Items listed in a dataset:
--- START ---

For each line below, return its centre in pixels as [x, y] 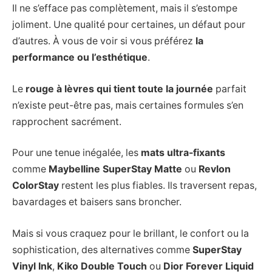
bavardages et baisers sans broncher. [97, 202]
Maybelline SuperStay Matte [115, 169]
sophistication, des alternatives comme [102, 250]
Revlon [215, 169]
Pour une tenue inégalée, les [76, 153]
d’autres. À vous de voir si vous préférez [104, 41]
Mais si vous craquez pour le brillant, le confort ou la [131, 233]
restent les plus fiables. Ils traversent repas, [158, 186]
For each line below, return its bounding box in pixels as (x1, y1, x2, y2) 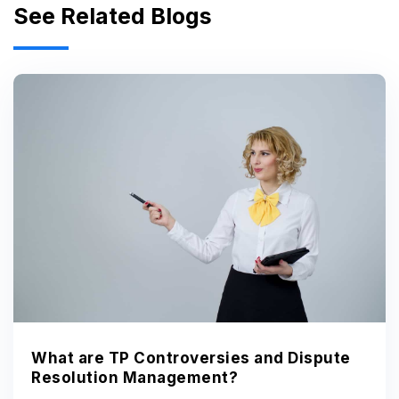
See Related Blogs (13, 3, 212, 30)
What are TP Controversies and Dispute (31, 349, 351, 368)
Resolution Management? (31, 369, 238, 387)
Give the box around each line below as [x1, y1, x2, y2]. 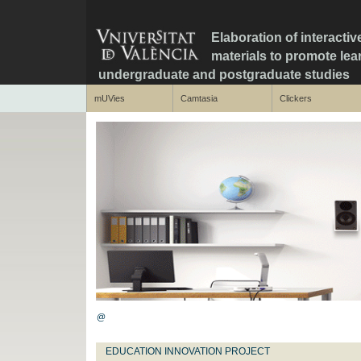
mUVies [93, 93, 125, 103]
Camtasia [180, 93, 218, 103]
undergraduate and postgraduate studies [98, 68, 350, 81]
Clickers [279, 93, 312, 103]
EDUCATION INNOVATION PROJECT [106, 346, 270, 357]
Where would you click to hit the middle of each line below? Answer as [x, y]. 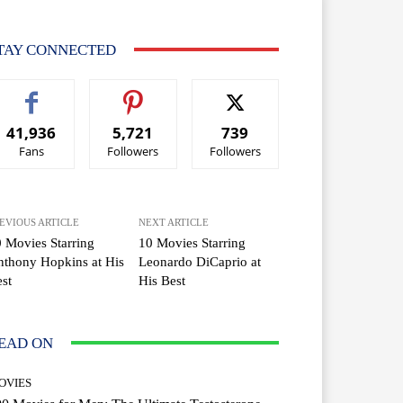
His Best [162, 280]
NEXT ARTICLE [174, 222]
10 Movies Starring [193, 242]
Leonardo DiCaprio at [200, 261]
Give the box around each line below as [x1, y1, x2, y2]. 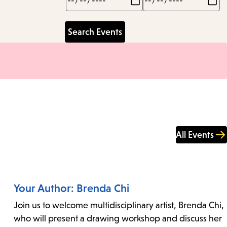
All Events [176, 130, 214, 140]
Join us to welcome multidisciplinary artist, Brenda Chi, [13, 200, 224, 211]
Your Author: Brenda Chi [13, 182, 129, 195]
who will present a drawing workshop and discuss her [13, 213, 222, 224]
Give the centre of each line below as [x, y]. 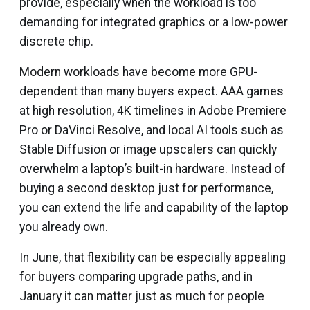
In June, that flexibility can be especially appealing [153, 257]
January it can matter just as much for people [142, 296]
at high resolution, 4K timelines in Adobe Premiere [153, 111]
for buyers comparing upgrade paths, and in [136, 277]
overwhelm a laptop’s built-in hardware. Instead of [153, 169]
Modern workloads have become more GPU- [138, 72]
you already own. [64, 227]
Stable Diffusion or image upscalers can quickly [148, 149]
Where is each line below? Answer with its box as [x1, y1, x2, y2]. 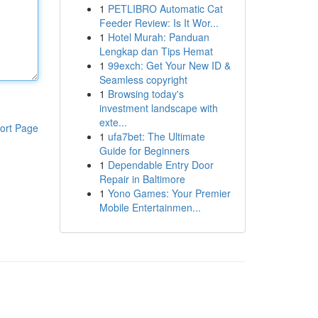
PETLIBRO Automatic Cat [107, 1, 223, 16]
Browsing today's [107, 87, 184, 101]
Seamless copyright [99, 72, 187, 87]
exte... [99, 115, 127, 129]
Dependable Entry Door [107, 158, 214, 172]
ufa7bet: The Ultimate [107, 129, 205, 143]
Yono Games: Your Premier [107, 186, 231, 200]
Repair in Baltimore [99, 172, 185, 186]

--- END ---

Transcribe the lines above exactly, beginning at the one with "Join us to welcome" and ending at the one with "at high resolution, 4K". Include both; exclude the pictures.

Join us to welcome multidisciplinary artist, Brenda Chi, [13, 200, 224, 211]
Your Author: Brenda Chi [13, 182, 129, 195]
who will present a drawing workshop and discuss her [13, 213, 222, 224]
Give the centre of each line below as [x, y]. 
In June, that flexibility can be especially appealing [153, 257]
January it can matter just as much for people [142, 296]
at high resolution, 4K timelines in Adobe Premiere [153, 111]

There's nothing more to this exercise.